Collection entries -
....

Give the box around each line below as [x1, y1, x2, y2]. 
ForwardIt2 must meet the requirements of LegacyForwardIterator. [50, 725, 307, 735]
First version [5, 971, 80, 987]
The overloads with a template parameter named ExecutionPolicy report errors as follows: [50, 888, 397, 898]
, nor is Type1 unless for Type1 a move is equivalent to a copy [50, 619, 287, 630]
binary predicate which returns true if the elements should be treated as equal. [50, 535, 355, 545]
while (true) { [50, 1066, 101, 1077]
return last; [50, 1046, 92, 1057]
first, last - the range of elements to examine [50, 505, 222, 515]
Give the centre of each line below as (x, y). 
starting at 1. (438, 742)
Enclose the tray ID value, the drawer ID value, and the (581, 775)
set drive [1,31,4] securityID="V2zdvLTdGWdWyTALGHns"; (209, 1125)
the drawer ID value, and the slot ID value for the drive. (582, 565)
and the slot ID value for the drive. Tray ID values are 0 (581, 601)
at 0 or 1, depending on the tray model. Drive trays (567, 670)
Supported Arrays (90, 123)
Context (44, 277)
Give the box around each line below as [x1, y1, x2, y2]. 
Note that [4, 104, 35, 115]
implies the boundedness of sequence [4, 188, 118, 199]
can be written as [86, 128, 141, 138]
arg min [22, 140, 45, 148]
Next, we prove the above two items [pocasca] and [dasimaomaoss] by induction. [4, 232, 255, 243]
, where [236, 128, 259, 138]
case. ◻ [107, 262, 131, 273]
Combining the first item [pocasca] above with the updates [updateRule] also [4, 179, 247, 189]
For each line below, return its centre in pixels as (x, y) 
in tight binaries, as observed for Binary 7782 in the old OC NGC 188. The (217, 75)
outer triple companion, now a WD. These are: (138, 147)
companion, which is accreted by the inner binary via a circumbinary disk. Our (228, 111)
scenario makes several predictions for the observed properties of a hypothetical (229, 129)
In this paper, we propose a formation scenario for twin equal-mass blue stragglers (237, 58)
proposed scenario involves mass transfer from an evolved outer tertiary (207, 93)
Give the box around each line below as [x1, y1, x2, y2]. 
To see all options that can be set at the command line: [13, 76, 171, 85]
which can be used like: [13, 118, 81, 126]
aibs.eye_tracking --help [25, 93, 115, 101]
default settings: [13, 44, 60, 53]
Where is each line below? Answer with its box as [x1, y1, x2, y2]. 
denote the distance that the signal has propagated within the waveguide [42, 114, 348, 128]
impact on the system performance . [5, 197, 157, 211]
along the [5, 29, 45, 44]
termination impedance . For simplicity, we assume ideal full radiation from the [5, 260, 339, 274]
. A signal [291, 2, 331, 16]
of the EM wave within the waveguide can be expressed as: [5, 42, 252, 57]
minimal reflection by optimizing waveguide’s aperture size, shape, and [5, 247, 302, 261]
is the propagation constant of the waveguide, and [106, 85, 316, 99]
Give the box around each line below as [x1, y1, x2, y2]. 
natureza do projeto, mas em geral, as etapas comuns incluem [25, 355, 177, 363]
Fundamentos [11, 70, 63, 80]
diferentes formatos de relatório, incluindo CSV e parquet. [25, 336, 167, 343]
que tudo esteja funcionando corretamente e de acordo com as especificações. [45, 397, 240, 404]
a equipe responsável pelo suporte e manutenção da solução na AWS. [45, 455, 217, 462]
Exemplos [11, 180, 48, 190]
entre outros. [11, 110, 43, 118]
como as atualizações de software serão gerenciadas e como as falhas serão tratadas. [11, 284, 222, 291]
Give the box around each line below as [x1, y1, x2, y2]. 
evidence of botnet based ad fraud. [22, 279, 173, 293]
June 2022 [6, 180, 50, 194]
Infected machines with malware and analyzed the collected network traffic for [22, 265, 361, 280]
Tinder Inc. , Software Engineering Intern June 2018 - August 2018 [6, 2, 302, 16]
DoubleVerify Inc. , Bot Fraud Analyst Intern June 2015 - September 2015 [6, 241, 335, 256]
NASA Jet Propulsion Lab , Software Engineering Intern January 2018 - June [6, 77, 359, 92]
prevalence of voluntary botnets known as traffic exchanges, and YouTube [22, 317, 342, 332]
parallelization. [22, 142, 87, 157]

....

Your task -
Without omitting any record, transcribe the data exactly.

Task response -
Give the box around each line below as [x1, y1, x2, y2]. 
ForwardIt2 must meet the requirements of LegacyForwardIterator. [50, 725, 307, 735]
First version [5, 971, 80, 987]
The overloads with a template parameter named ExecutionPolicy report errors as follows: [50, 888, 397, 898]
, nor is Type1 unless for Type1 a move is equivalent to a copy [50, 619, 287, 630]
binary predicate which returns true if the elements should be treated as equal. [50, 535, 355, 545]
while (true) { [50, 1066, 101, 1077]
return last; [50, 1046, 92, 1057]
first, last - the range of elements to examine [50, 505, 222, 515]
Give the centre of each line below as (x, y). 
starting at 1. (438, 742)
Enclose the tray ID value, the drawer ID value, and the (581, 775)
set drive [1,31,4] securityID="V2zdvLTdGWdWyTALGHns"; (209, 1125)
the drawer ID value, and the slot ID value for the drive. (582, 565)
and the slot ID value for the drive. Tray ID values are 0 (581, 601)
at 0 or 1, depending on the tray model. Drive trays (567, 670)
Supported Arrays (90, 123)
Context (44, 277)
Give the box around each line below as [x1, y1, x2, y2]. 
Note that [4, 104, 35, 115]
implies the boundedness of sequence [4, 188, 118, 199]
can be written as [86, 128, 141, 138]
arg min [22, 140, 45, 148]
Next, we prove the above two items [pocasca] and [dasimaomaoss] by induction. [4, 232, 255, 243]
, where [236, 128, 259, 138]
case. ◻ [107, 262, 131, 273]
Combining the first item [pocasca] above with the updates [updateRule] also [4, 179, 247, 189]
For each line below, return its centre in pixels as (x, y) 
in tight binaries, as observed for Binary 7782 in the old OC NGC 188. The (217, 75)
outer triple companion, now a WD. These are: (138, 147)
companion, which is accreted by the inner binary via a circumbinary disk. Our (228, 111)
scenario makes several predictions for the observed properties of a hypothetical (229, 129)
In this paper, we propose a formation scenario for twin equal-mass blue stragglers (237, 58)
proposed scenario involves mass transfer from an evolved outer tertiary (207, 93)
Give the box around each line below as [x1, y1, x2, y2]. 
To see all options that can be set at the command line: [13, 76, 171, 85]
which can be used like: [13, 118, 81, 126]
aibs.eye_tracking --help [25, 93, 115, 101]
default settings: [13, 44, 60, 53]
Where is each line below? Answer with its box as [x1, y1, x2, y2]. 
denote the distance that the signal has propagated within the waveguide [42, 114, 348, 128]
impact on the system performance . [5, 197, 157, 211]
along the [5, 29, 45, 44]
termination impedance . For simplicity, we assume ideal full radiation from the [5, 260, 339, 274]
. A signal [291, 2, 331, 16]
of the EM wave within the waveguide can be expressed as: [5, 42, 252, 57]
minimal reflection by optimizing waveguide’s aperture size, shape, and [5, 247, 302, 261]
is the propagation constant of the waveguide, and [106, 85, 316, 99]
Give the box around each line below as [x1, y1, x2, y2]. 
natureza do projeto, mas em geral, as etapas comuns incluem [25, 355, 177, 363]
Fundamentos [11, 70, 63, 80]
diferentes formatos de relatório, incluindo CSV e parquet. [25, 336, 167, 343]
que tudo esteja funcionando corretamente e de acordo com as especificações. [45, 397, 240, 404]
a equipe responsável pelo suporte e manutenção da solução na AWS. [45, 455, 217, 462]
Exemplos [11, 180, 48, 190]
entre outros. [11, 110, 43, 118]
como as atualizações de software serão gerenciadas e como as falhas serão tratadas. [11, 284, 222, 291]
Give the box around each line below as [x1, y1, x2, y2]. 
evidence of botnet based ad fraud. [22, 279, 173, 293]
June 2022 [6, 180, 50, 194]
Infected machines with malware and analyzed the collected network traffic for [22, 265, 361, 280]
Tinder Inc. , Software Engineering Intern June 2018 - August 2018 [6, 2, 302, 16]
DoubleVerify Inc. , Bot Fraud Analyst Intern June 2015 - September 2015 [6, 241, 335, 256]
NASA Jet Propulsion Lab , Software Engineering Intern January 2018 - June [6, 77, 359, 92]
prevalence of voluntary botnets known as traffic exchanges, and YouTube [22, 317, 342, 332]
parallelization. [22, 142, 87, 157]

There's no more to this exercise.